I enjoy sexual teasing and the buildup to orgasm much more than I enjoy the actual closure of experiencing the climax, and this is consistent with my process-oriented Perceiving nature. In fact, I don't care whether I orgasm or not. I just enjoy the closeness for as long as it lasts.


----------



## unstimulated (Oct 29, 2009)

passion, or at least the illusion of it, is for me the most important in terms of whether or not the experience was satisfying. a man might have all the right moves and still miss the point if i don't really feel wanted and swept up in the moment. i like sex best when it happens spontaneously as if both parties just couldn't help themselves. when it gets too routine, i start to get bored.


----------



## The Proof (Aug 5, 2009)

bed time is actually super fun time! I love playful girls wheeeee:laughing:

also, in bed I love clean sheets, the essence of civilization


----------



## susurration (Oct 22, 2009)

Kevinaswell said:


> Let's do it on the bus.


haha.. that reminded me of

"why don't we doo it in the road? .. no one will be watching us"

ahh lennon/mccartney.


----------



## entperson (Sep 14, 2009)

NatalieAnne said:


> haha.. that reminded me of
> 
> "why don't we doo it in the road? .. no one will be watching us"
> 
> ahh lennon/mccartney.


You beat me to it! Dammit!


----------



## Sidewalk Balloonatic (Mar 10, 2009)

snail said:


> I am a kinky prude. I know that sounds contradictory, but what it means is that I am extremely selective about who I am willing to have sex with. Once I am committed to someone, I'm willing to try just about anything as long as it isn't against my values. This is consistent with my Introversion, since it relates to how I prefer one or two very deep frienships instead of several less interesting ones. I am loyal to a single partner, and will let him do pretty much anything he wants with me as long as it isn't unloving


I never understood why people think these ideas are mutually exclusive, and that if you are open-minded and experimental in bed then you must also be licentious or sexually indiscriminate. There are things down the freaky end of the spectrum that require a lot of trust and respect be established; the sort of trust and respect that comes naturally (ideally) in a committed long term relationship.


----------



## DevilDoll (Jul 31, 2009)

Seeing as I am not 100% percent certain of my type, I am not sure that my post will be of any use when you are trying to decide if sexual preferences have anything to do with type, but for some reason I feel compelled to post. So, I shall. 

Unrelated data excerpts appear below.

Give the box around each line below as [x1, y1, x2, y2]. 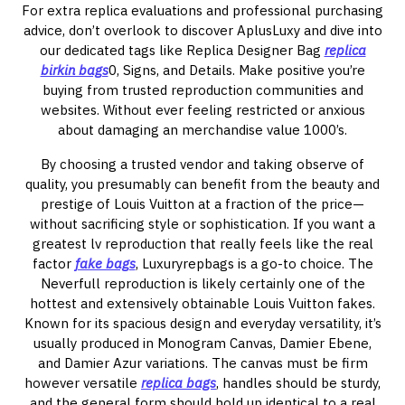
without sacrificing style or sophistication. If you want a [30, 215, 375, 232]
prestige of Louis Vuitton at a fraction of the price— [41, 195, 364, 212]
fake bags [74, 255, 136, 272]
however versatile [24, 374, 141, 391]
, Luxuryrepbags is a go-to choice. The [135, 255, 373, 272]
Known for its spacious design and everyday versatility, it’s [24, 315, 381, 332]
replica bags [141, 374, 216, 391]
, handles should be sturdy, [216, 374, 381, 391]
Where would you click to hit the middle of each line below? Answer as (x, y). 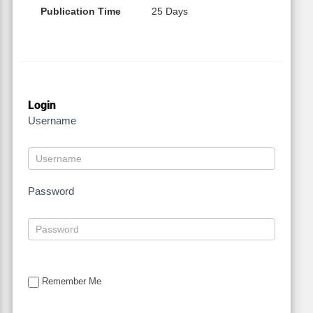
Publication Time (80, 12)
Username (52, 121)
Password (51, 191)
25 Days (169, 12)
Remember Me (71, 282)
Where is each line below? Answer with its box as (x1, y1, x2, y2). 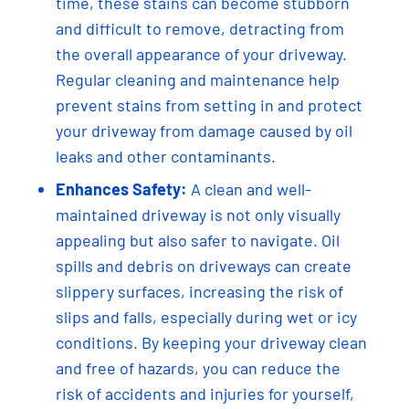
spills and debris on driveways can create (55, 255, 351, 276)
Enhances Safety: (55, 178, 187, 199)
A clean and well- (186, 178, 311, 199)
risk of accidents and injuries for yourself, (55, 383, 354, 404)
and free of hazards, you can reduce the (55, 357, 341, 378)
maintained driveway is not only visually (55, 204, 341, 225)
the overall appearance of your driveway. (55, 43, 347, 64)
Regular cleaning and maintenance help (55, 68, 340, 89)
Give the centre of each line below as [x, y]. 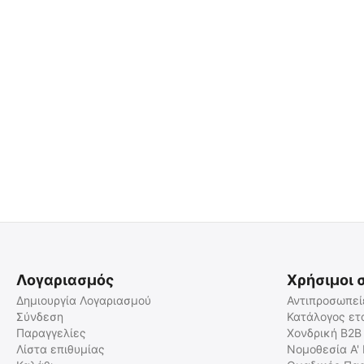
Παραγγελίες [51, 333]
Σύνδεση [40, 316]
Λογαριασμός [65, 280]
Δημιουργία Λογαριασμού [84, 300]
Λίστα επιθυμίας [61, 349]
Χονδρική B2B [324, 333]
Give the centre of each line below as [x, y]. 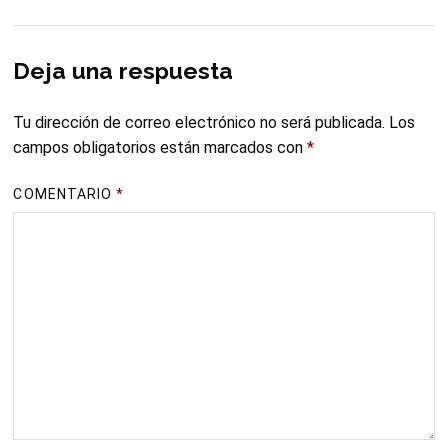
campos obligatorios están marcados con [160, 147]
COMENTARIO [65, 193]
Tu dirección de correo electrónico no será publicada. [199, 122]
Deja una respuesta [123, 70]
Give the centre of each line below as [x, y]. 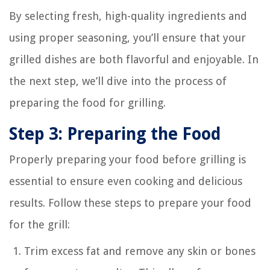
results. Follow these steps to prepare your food [130, 202]
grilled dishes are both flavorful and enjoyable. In [134, 59]
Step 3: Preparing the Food [115, 134]
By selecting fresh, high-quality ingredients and [128, 16]
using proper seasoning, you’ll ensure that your [127, 37]
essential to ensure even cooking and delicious [126, 181]
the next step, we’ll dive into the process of [118, 81]
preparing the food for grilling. [87, 102]
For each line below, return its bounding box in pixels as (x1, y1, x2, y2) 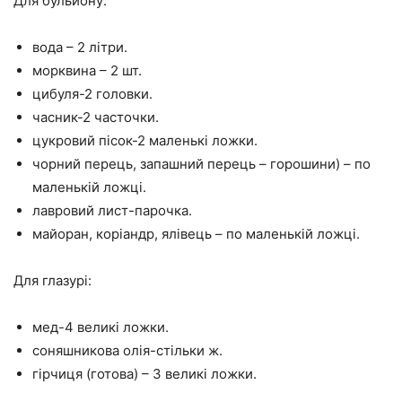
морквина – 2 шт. (32, 62, 142, 80)
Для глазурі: (13, 272, 92, 290)
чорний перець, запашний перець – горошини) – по (32, 155, 371, 173)
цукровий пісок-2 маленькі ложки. (32, 132, 258, 150)
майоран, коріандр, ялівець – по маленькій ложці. (32, 225, 360, 243)
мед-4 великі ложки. (32, 319, 169, 336)
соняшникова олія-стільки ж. (32, 342, 223, 360)
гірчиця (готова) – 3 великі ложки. (32, 365, 257, 383)
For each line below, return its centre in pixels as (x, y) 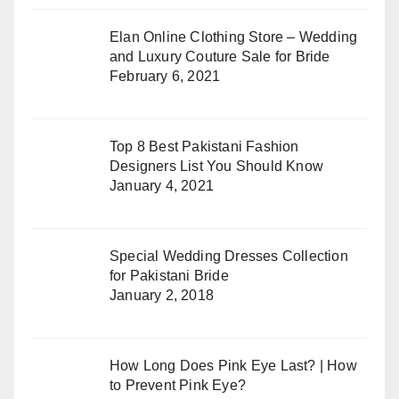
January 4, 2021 (162, 185)
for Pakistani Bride (169, 275)
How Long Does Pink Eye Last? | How (233, 365)
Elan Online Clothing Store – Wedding (234, 37)
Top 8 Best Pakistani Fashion (204, 146)
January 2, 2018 (162, 295)
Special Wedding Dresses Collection (229, 256)
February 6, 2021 (165, 77)
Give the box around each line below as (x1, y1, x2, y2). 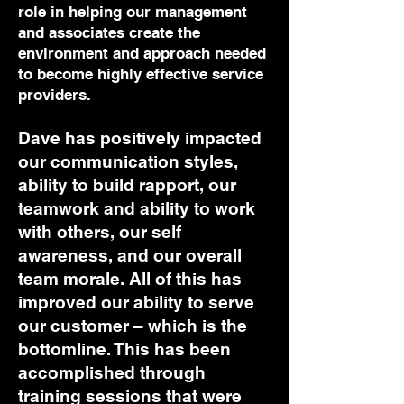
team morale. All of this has (18, 269, 242, 289)
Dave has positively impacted (18, 128, 262, 148)
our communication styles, (18, 151, 238, 171)
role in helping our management (18, 3, 247, 21)
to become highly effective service (18, 65, 263, 83)
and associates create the (18, 23, 200, 41)
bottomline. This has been (18, 339, 231, 359)
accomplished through (18, 363, 206, 382)
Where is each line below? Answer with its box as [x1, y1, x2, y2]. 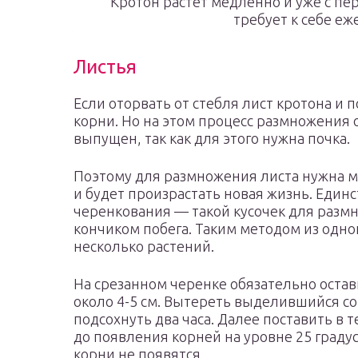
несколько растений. [74, 238, 214, 254]
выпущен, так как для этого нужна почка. [74, 130, 350, 146]
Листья [74, 56, 137, 78]
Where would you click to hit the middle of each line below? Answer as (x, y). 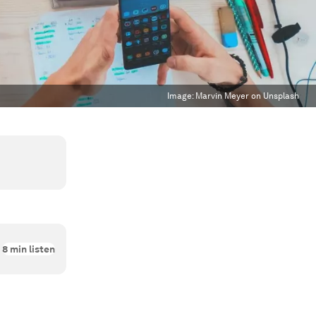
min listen (31, 249)
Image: (181, 96)
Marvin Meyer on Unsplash (247, 96)
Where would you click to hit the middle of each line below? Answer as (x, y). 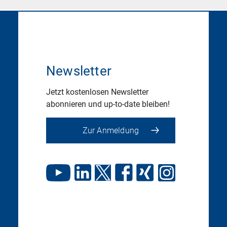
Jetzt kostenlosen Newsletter (97, 92)
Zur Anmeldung (111, 130)
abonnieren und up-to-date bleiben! (108, 104)
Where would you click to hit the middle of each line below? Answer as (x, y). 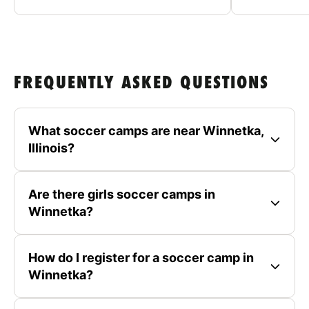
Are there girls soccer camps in (122, 194)
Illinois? (51, 148)
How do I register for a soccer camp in (141, 257)
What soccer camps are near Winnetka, (146, 130)
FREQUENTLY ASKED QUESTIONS (141, 83)
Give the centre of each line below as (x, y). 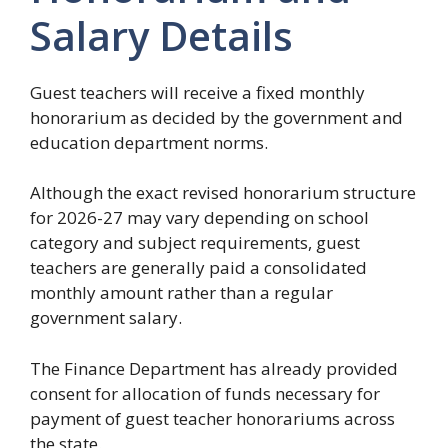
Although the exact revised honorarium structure (223, 193)
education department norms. (149, 142)
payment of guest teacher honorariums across (212, 418)
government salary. (106, 318)
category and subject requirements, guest (195, 243)
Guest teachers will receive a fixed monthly (197, 92)
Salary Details (161, 35)
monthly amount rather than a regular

Hmmm... What do I like in bed... where to start? Ah right! I am NOT breakable! Yes, I weigh 92 pounds. Yes, I am small. No, you will not break me. "I am not breakable" has become my catch phrase because I have had to repeat it so many times. You wouldn't believe how many guys are so timid and scared that they are almost afraid to touch me. I am made to be tossed around. Pin me to a wall, cuff me, gag me, assert some kind of dominance, because if you don't I will and I'm not to keen on being the dominant partner. I am typically submissive when it comes to sex. Now, the level of submission depends on how much I love and trust my partner. Like someone said above, the kinkier things are only done when there is true trust. Flings are lucky if they are permitted to bite and pull hair. Long term relationships get the real benefits. Basically, I like it rough and tough. I have been called a masochist in the past... so I don't deal well with the happy fluffy lovey dovey stuff. I don't mind "making love" to my partner on very rare occasions, but I have a very vivid imagination and I love to play out my fantasies and they don't usually include rose petals and romantic music.


----------



## thehigher (Apr 20, 2009)

everything. get creative.


----------



## addle1618 (Oct 31, 2008)

I like to sleep :tongue:


----------



## Tkae (Oct 15, 2009)

snail said:


> I am a kinky prude. I know that sounds contradictory, but what it means is that I am extremely selective about who I am willing to have sex with. Once I am committed to someone, I'm willing to try just about anything as long as it isn't against my values. This is consistent with my Introversion, since it relates to how I prefer one or two very deep frienships instead of several less interesting ones. I am loyal to a single partner, and will let him do pretty much anything he wants with me as long as it isn't unloving.
> 
> I enjoy a certain level of creativity, but do not require it. I tend to be fantasizing about various scenarios in my head while having sex, and this is probably because of my iNtuitive nature. I do not use this tendency to have disloyal thoughts, but may enhance the experience by envisioning different settings, perhaps magical abilities. Sometimes I just visualize the feelings as having colors and textures, and focus on the locations in my body where I feel them.
> 
> ...


Yeah, I'm t he same way.

I'd pretty much doing anything from hard and rough bondage to sounding to vanilla.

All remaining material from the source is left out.